The famous Pearson Commission on civil liability recommended the same action. Why should we wait for Europe before taking away from the Director General of Fair Trading an overall discretion of powers and giving direct power to the consumer to take action on his own behalf? That power is sadly lacking. It is necessary because the courts are so weak. Justice in this country is available through legal aid to those who have no money. Justice is available to the rich who can afford to pay for legal help. But justice is not available to a large section of our people—the middle income groups—because they cannot afford the justice that they require. As a judge said many years ago "The courts are like the Waldorf hotel—open to all."

The Government propose to remove the grants that enable ordinary citizens to obtain help from consumer advice centres. Even that avenue is to be removed. More responsibility is to be piled on to the Director General and his staff. I ask for an assurance that the Director General and his organisation will not be starved of the assistance and money that they need to do the work that has become increasingly important to the public.

The final area to which I must refer is that of the ordinary shopper and his protection—how the Director General of Fair Trading and his Department are able to help, and the limits on the help that they are able to give. I believe that a Department such as that of the Director General—indeed like a Department of State—is only as effective as its public relations allow it to be, and it is vital that the Director General should be encouraged to inform the public, with the help of the Department, of the limits as well as the powers that he possesses.

I shall take two specific examples of the way in which the public are deceived by the very existence of legislation that is much weaker than people consider it to be. First, the Unfair Contract Terms Act 1977 has a most unfortunate title. People believe that this Act protects them against unfair contracts, and that if they make a contract that is unfair they can go to some great officer of State, whether it be the Minister or the Director General of Fair Trading, who will be able to flap his wings and produce a remedy.

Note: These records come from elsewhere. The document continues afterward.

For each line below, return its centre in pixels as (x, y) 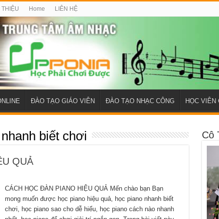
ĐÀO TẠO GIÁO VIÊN (63, 101)
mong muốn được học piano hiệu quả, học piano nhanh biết (89, 199)
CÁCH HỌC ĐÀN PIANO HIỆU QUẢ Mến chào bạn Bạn (84, 189)
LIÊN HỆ (66, 9)
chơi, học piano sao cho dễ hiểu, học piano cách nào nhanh (89, 209)
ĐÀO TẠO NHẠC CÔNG (140, 101)
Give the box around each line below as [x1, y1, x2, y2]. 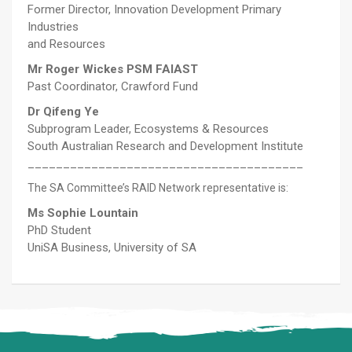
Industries [27, 20, 79, 35]
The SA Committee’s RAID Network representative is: [27, 181, 288, 195]
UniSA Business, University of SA [27, 240, 196, 255]
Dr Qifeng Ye [27, 104, 99, 119]
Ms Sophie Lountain [27, 206, 138, 221]
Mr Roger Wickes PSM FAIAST [27, 62, 198, 77]
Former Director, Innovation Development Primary [27, 2, 281, 17]
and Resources [27, 37, 105, 52]
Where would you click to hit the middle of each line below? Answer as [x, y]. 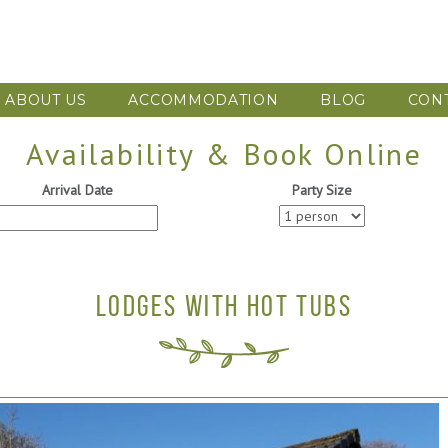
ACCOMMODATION [203, 100]
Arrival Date [78, 190]
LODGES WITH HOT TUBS [224, 305]
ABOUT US [46, 100]
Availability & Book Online [224, 153]
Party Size [321, 190]
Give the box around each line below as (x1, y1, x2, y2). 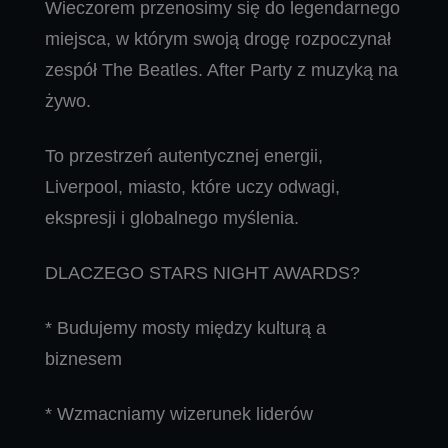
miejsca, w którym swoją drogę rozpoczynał (45, 29, 391, 50)
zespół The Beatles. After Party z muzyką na (45, 60, 398, 81)
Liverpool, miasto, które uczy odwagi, (45, 177, 340, 198)
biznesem (45, 349, 122, 370)
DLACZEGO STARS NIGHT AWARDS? (45, 263, 360, 284)
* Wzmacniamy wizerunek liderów (45, 404, 313, 425)
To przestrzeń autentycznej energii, (45, 146, 323, 167)
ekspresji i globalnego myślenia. (45, 208, 299, 229)
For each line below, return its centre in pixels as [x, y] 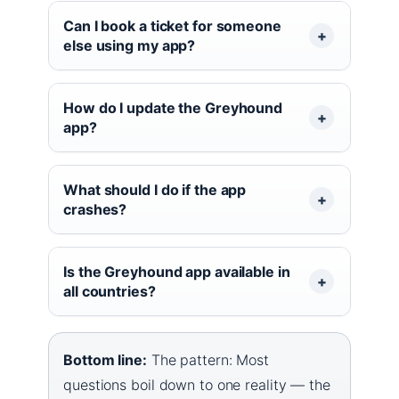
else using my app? [130, 45]
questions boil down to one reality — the [197, 384]
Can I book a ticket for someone [172, 25]
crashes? [95, 209]
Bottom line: [105, 359]
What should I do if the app [155, 189]
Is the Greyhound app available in [177, 271]
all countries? [110, 291]
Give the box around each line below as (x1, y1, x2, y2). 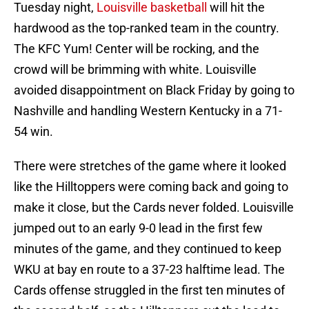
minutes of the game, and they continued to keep (14, 241, 281, 257)
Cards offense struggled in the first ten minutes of (14, 283, 285, 298)
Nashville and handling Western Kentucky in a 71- (14, 103, 282, 119)
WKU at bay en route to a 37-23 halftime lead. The (14, 262, 285, 277)
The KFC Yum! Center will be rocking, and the (14, 41, 259, 57)
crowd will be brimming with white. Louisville (14, 62, 257, 77)
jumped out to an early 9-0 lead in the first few (14, 221, 263, 236)
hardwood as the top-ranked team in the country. (14, 21, 279, 36)
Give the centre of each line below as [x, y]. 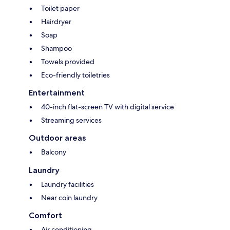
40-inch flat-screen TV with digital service [108, 107]
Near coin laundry [69, 198]
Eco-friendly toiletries [75, 75]
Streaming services [71, 120]
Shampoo [56, 49]
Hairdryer [56, 22]
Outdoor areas [57, 138]
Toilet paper [60, 8]
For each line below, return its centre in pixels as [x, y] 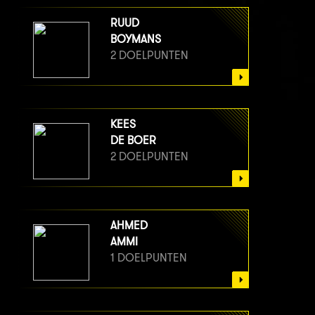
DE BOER [133, 141]
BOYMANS [136, 39]
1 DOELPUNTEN [149, 258]
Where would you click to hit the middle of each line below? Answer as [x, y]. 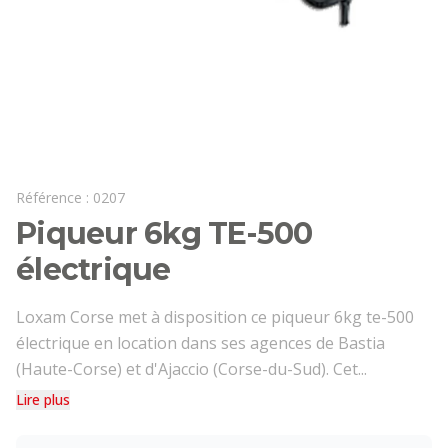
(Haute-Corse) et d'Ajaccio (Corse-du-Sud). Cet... [191, 369]
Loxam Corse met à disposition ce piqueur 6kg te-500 [215, 317]
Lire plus [43, 399]
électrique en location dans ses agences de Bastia [200, 343]
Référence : [54, 197]

All of us in this House know that the Unfair Contract Terms Act is extremely limited in its application. It helps enormously where there are unfair exclusion clauses in contracts. What it does not do is protect the shopper against unfair bargains: nor does it give to the Director General or the Minister any powers to protect people against overpayment, against making bad bargains, or against buying goods in shops which they could buy much cheaper somewhere else. Particularly at this time, when people are out doing their Christmas shopping, they ought to be warned by the Director General, or by the Minister on the Director General's behalf, of the risks that they run and of the limits of the powers of authority to protect them, even today, against their own bad bargains.

The old rule used to be caveat emptor—let the buyer beware. It is sometimes said that it has now been changed to caveat vendor—let the seller beware. But in fact the balance is somewhere between the two, and the buyer must still note the limits on the powers of others to help her in her shopping. I say help "her" because, after all, it is the wife who generally does the shopping. It is the wife who shops around. It is the wife who gets berated by her husband if she pays too much. It is the wife who bears the burdens of the purchases physically, and very often it is the wife today who works and earns the money to pay for that shopping.

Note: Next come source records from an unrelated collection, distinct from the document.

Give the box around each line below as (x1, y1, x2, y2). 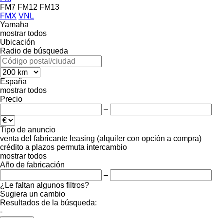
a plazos (25, 143, 54, 151)
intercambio (87, 143, 127, 151)
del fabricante (21, 134, 68, 143)
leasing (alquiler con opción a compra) (70, 134, 201, 143)
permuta (56, 143, 85, 151)
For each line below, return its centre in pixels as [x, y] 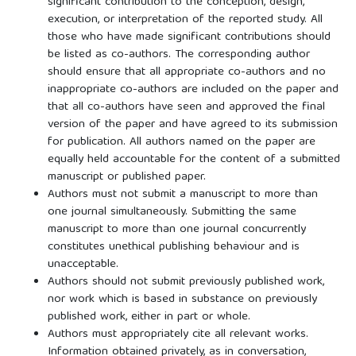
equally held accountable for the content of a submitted [193, 159]
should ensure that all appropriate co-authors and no [186, 72]
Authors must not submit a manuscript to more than [182, 194]
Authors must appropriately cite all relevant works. [178, 334]
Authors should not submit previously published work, [186, 282]
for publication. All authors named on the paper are [181, 142]
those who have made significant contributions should [189, 37]
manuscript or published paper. [126, 177]
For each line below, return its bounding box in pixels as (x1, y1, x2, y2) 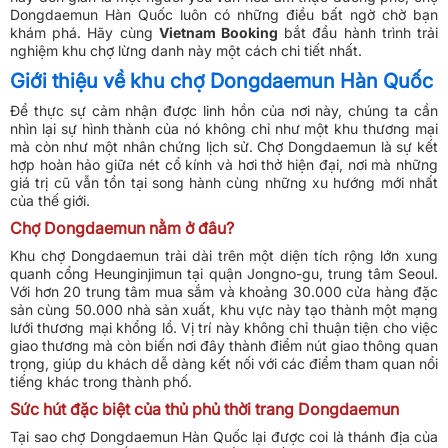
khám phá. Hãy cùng (10, 24, 159, 41)
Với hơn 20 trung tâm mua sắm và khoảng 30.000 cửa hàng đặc (10, 283, 438, 300)
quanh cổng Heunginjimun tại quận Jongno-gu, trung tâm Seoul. (10, 265, 438, 282)
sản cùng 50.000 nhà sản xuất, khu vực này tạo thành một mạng (10, 301, 438, 318)
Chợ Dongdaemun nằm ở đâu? (10, 218, 234, 238)
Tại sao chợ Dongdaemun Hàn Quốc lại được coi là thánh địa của (10, 428, 438, 445)
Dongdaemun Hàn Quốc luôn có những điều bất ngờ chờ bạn (10, 6, 438, 23)
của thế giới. (10, 192, 90, 209)
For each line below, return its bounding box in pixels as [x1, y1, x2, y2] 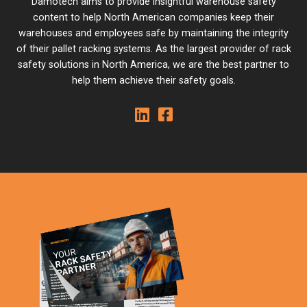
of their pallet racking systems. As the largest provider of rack [16, 43, 291, 56]
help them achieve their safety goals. [71, 75, 236, 87]
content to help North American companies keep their [33, 12, 274, 24]
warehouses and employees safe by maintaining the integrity [19, 27, 288, 40]
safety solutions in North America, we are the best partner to [18, 59, 289, 71]
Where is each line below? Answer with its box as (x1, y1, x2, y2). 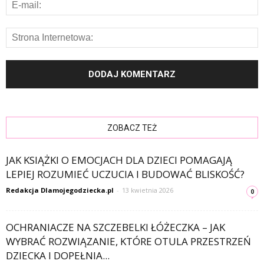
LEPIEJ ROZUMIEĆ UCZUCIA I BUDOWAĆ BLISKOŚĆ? (6, 167, 245, 181)
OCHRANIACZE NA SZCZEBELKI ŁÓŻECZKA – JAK (6, 220, 225, 235)
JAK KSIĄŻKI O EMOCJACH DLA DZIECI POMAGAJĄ (6, 153, 232, 167)
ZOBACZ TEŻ (107, 123, 157, 133)
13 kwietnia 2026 (122, 186, 173, 195)
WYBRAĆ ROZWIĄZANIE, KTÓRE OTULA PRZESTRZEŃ (6, 235, 251, 249)
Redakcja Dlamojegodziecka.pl (6, 186, 114, 195)
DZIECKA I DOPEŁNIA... (6, 249, 110, 263)
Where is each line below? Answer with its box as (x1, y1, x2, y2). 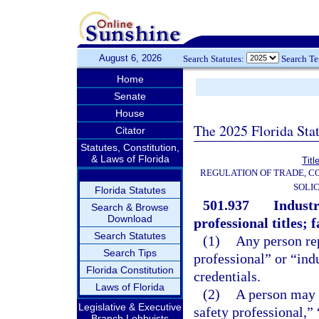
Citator (115, 125, 145, 136)
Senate (114, 90, 146, 102)
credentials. (194, 268, 261, 284)
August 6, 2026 (98, 53, 162, 63)
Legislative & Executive (78, 301, 182, 313)
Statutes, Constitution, (80, 142, 179, 153)
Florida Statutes (94, 184, 166, 196)
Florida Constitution (86, 264, 174, 276)
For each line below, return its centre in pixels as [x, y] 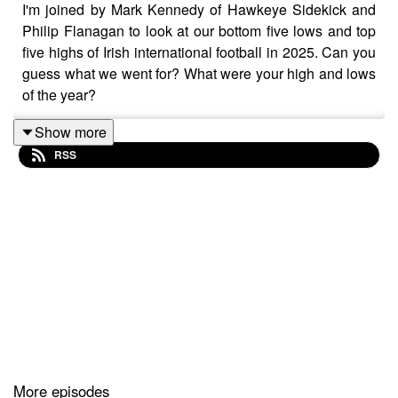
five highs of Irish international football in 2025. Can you [199, 52]
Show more [71, 131]
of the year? [59, 94]
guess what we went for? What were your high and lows [199, 73]
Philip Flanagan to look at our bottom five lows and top [199, 30]

I ask the Minister, at this Christmas time, to warn shoppers of the dangers of over-confidence in the powers of the law. At the same time, I hope that the Minister will regard it as part of the job of the Director General—a power that ought to be strengthened—to ask shoppers to make use of the powers that they have through the law at this Christmas time. If, for example, they find that goods are offered elsewhere at a price lower than that at which the shopkeeper is prepared to sell them, they should not just pay the higher price and make no complaint. They should tell the local consumer protection people, the local weights and measures people, the local fair trading people, and so on, of the way in which they have been treated, because that is their right. Whether or not the local authority chooses to call in the fair trading officers to protect the public, they are, nevertheless, part of the overall protection provided by successive Governments, of which the Director General of Fair Trading and his staff form such an important part.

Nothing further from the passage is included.